Heat transfer considerations in architecture
Kathleen Perks
In order to analyze energy loss from a building,
three modes of heat transfer must be considered.
These modes are radiation, conduction, and
air infiltration.
In studying the total heat transfer from a building,
extreme conditions are of most concern. Since
loss of energy is driven primarily by the magnitude
of a temperature gradient, the coldest possible environment is
chosen for analysis so as to achieve results for
the maximum heat flow. Hence, winter temperatures
for a given building location are used.
Because houses are not air tight, heat transfer caused
by air infiltration is considered. This air
flow rate is quantified by examining the amount
of air that leaves the building per hour(ft^3/hr). There are two
key components of heat loss due to air infiltration that are the
driving forces for which air enters or leaves a building.

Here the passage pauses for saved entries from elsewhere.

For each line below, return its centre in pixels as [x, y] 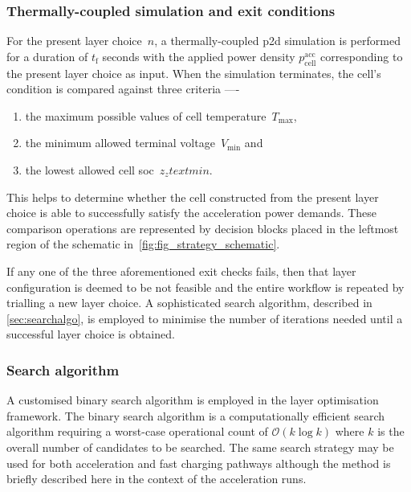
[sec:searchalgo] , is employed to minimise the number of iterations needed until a [205, 318]
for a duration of [47, 56]
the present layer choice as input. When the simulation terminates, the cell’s [194, 73]
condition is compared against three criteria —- [123, 89]
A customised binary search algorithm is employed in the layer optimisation [193, 400]
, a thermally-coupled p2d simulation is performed [277, 41]
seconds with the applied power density [199, 56]
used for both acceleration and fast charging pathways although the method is [199, 463]
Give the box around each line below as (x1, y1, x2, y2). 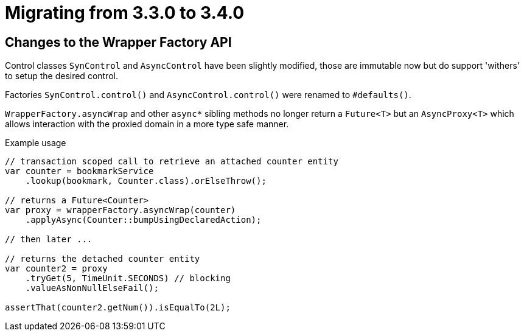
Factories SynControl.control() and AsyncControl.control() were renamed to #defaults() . (5, 89, 411, 100)
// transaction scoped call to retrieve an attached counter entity (5, 156, 338, 167)
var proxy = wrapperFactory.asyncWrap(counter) (5, 205, 236, 215)
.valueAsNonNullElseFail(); (25, 283, 159, 293)
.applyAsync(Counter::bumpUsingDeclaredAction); (25, 215, 262, 225)
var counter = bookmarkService (5, 166, 154, 177)
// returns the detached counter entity (5, 254, 200, 264)
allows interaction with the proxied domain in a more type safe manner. (5, 119, 289, 130)
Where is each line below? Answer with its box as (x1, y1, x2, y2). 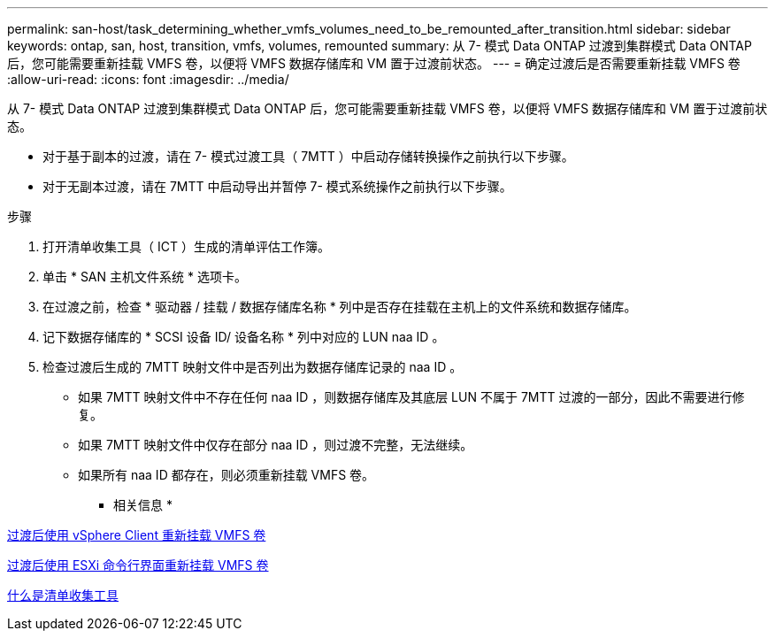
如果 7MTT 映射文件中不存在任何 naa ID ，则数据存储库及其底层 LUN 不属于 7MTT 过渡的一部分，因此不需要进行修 (78, 389, 745, 404)
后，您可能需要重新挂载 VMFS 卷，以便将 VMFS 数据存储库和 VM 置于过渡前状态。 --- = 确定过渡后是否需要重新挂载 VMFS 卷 (7, 56, 740, 71)
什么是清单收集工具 (7, 588, 119, 603)
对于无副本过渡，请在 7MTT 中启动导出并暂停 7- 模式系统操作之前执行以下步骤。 (42, 179, 512, 194)
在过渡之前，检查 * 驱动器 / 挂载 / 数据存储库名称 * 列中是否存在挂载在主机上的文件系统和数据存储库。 (42, 299, 637, 314)
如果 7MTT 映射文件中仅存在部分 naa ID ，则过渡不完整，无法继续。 (78, 437, 473, 452)
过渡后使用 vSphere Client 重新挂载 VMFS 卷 (7, 527, 266, 542)
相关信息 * (113, 497, 173, 512)
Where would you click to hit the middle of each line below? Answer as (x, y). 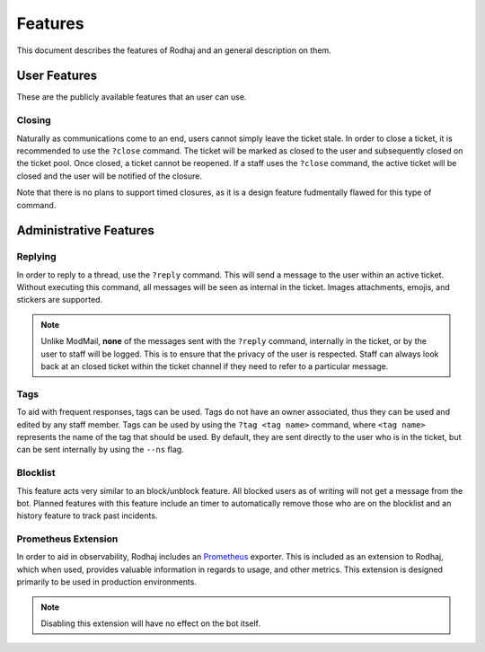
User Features (57, 76)
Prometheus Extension (67, 539)
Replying (37, 257)
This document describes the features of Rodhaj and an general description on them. (174, 50)
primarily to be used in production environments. (107, 582)
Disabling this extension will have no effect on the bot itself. (150, 623)
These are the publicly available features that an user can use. (132, 97)
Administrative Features (85, 230)
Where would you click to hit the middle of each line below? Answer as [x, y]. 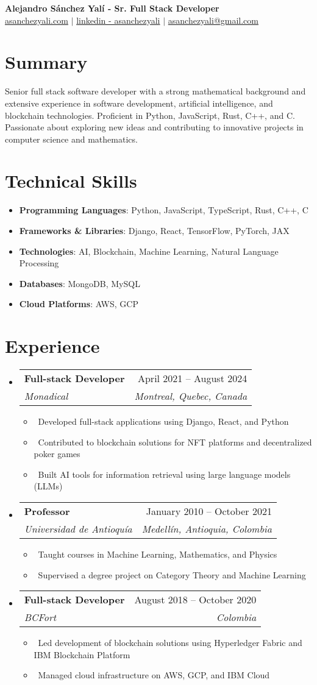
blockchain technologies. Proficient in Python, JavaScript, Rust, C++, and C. [150, 115]
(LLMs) [48, 486]
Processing [39, 263]
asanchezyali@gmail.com [213, 20]
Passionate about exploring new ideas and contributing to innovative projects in [154, 127]
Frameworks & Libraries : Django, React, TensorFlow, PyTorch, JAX [154, 230]
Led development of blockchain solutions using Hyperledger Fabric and [170, 643]
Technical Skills [71, 181]
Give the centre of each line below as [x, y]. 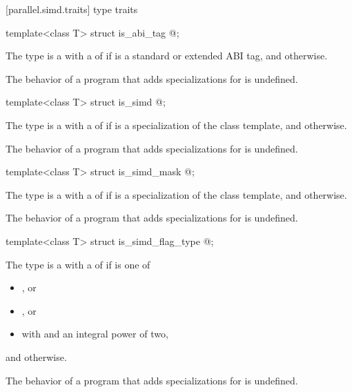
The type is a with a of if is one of [78, 264]
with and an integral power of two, [95, 334]
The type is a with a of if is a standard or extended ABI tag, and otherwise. [167, 56]
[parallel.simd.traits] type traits [72, 9]
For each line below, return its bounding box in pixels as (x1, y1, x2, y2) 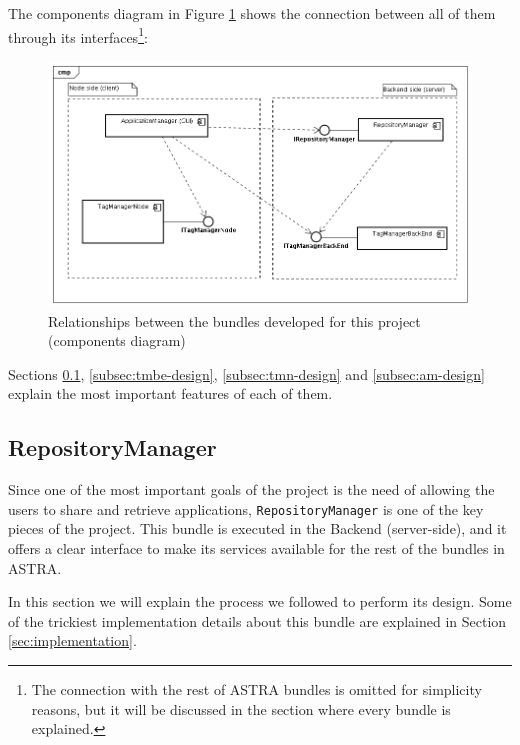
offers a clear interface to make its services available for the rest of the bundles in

The first component is motivated by a temperature difference between
inside and outside environments. The value for the
air exchange rate increases linearly as temperature
outside increases.
The second component is driven by differences
between internal and external absolute humidity. Absolute
humidity is quantified as the number of grains of
humidity per pound of air and is highly dependent
on air temperature.
It is interesting to note that the infiltration rate
for a pressurized building is zero. Although
this may be a costly process, pressurization could
be a valid alternative for eliminating heat transfer due to air
exchange.
Heat loss due to conduction and radiation involves
a temperature difference, information about
the geometry of the building, and data regarding
the characteristics of the material that the building
is made of. In addition, both conduction and radiation require
separate calculations for energy losses for each
component of the building (walls, floor, roof,
etc.).
Heat that is emitted from the exterior surface of
the building to the sky is considered to be
radiative. Since radiation is a surface phenomenon
that originates from the emission of matter, both the surface
area and the emissivity of the material must be obtained
for each component of the building. Once radiative
heat losses of all components are calculated,
they are added togethe to get the total energy loss due to radiation.
Conduction is the transmission of heat through a
medium of specific characteristics. Again,
in analyzing a building that medium may be a wall, roof,
window or floor. Each of these components, in turn, will most
likely be a composite of many different materials.
All materials are assigned a resistance (R)
value which takes into account the thickness of the material
and the ease by which heat passes through it. R values were
derived by experimentation. Conductive heat loss
is inversely related to R. Hence, the greater the insulating properties
of the material, the larger the R value, and
the less heat transmitted through the material.
For each component of the building, all the materials from which
it is composed are taken into account by adding up their R values.
Again, surface area and temperature gradients
come into play as key aspects of this mode
of heat loss. For conduction, interior and exterior temperatures
produce the necessary temperature gradient.
When heat fluxes of air infiltration, conduction, and radiation are calculated, they are added up to yield the total energy loss of the building. From this information an appropriate heating system can be designed and installed, or a building can be revised so as to cut down the amount of heat loss.